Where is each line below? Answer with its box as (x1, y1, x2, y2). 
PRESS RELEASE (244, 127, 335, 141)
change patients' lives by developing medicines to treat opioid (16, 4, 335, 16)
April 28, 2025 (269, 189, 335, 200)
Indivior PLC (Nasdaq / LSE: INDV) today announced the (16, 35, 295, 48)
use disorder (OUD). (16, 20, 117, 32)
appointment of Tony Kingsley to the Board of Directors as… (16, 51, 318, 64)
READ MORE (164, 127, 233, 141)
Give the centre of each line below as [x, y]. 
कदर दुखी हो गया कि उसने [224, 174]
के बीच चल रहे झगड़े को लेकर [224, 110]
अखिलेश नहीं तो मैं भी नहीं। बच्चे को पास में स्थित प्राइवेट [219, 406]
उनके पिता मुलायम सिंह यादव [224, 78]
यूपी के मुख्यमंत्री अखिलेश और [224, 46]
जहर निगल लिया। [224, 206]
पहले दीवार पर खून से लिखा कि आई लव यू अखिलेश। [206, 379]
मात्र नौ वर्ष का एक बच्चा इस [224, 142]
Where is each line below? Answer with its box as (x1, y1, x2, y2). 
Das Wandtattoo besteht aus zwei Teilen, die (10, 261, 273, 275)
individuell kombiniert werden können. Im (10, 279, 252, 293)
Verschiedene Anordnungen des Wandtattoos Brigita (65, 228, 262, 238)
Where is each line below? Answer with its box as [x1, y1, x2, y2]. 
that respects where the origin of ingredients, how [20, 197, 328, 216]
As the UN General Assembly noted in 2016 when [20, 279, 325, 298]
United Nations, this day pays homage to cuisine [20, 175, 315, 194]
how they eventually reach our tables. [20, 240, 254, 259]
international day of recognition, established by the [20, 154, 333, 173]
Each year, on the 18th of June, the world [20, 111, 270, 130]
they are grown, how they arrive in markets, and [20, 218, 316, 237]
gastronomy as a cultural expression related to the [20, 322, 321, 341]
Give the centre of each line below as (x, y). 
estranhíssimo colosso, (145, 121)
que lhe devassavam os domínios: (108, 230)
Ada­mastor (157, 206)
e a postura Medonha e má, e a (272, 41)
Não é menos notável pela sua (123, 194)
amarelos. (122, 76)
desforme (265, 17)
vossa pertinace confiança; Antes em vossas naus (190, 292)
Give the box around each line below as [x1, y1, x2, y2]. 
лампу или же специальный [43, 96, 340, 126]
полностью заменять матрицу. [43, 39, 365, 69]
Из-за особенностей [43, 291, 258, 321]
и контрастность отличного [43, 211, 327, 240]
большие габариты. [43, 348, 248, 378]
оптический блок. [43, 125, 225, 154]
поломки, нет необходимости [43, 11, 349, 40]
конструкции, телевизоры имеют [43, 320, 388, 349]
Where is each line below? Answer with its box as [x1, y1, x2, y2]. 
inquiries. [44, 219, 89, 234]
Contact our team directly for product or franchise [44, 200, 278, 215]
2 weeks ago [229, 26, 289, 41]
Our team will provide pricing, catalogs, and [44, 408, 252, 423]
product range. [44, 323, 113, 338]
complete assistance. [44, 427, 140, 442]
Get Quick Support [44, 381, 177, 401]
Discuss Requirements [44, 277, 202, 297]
● ● ● ● ●
*The task*.
In the listing above, find the line with "पहले दीवार पर" and the line with "и контрастность отличного [43, 211, 327, 240]", then reproduce both and every line between them exactly.

*Exercise response*.
पहले दीवार पर खून से लिखा कि आई लव यू अखिलेश। [206, 379]
मात्र नौ वर्ष का एक बच्चा इस [224, 142]
Where is each line below? Answer with its box as (x1, y1, x2, y2). 
Das Wandtattoo besteht aus zwei Teilen, die (10, 261, 273, 275)
individuell kombiniert werden können. Im (10, 279, 252, 293)
Verschiedene Anordnungen des Wandtattoos Brigita (65, 228, 262, 238)
Where is each line below? Answer with its box as [x1, y1, x2, y2]. 
that respects where the origin of ingredients, how [20, 197, 328, 216]
As the UN General Assembly noted in 2016 when [20, 279, 325, 298]
United Nations, this day pays homage to cuisine [20, 175, 315, 194]
how they eventually reach our tables. [20, 240, 254, 259]
international day of recognition, established by the [20, 154, 333, 173]
Each year, on the 18th of June, the world [20, 111, 270, 130]
they are grown, how they arrive in markets, and [20, 218, 316, 237]
gastronomy as a cultural expression related to the [20, 322, 321, 341]
Give the centre of each line below as (x, y). 
estranhíssimo colosso, (145, 121)
que lhe devassavam os domínios: (108, 230)
Ada­mastor (157, 206)
e a postura Medonha e má, e a (272, 41)
Não é menos notável pela sua (123, 194)
amarelos. (122, 76)
desforme (265, 17)
vossa pertinace confiança; Antes em vossas naus (190, 292)
Give the box around each line below as [x1, y1, x2, y2]. 
лампу или же специальный [43, 96, 340, 126]
полностью заменять матрицу. [43, 39, 365, 69]
Из-за особенностей [43, 291, 258, 321]
и контрастность отличного [43, 211, 327, 240]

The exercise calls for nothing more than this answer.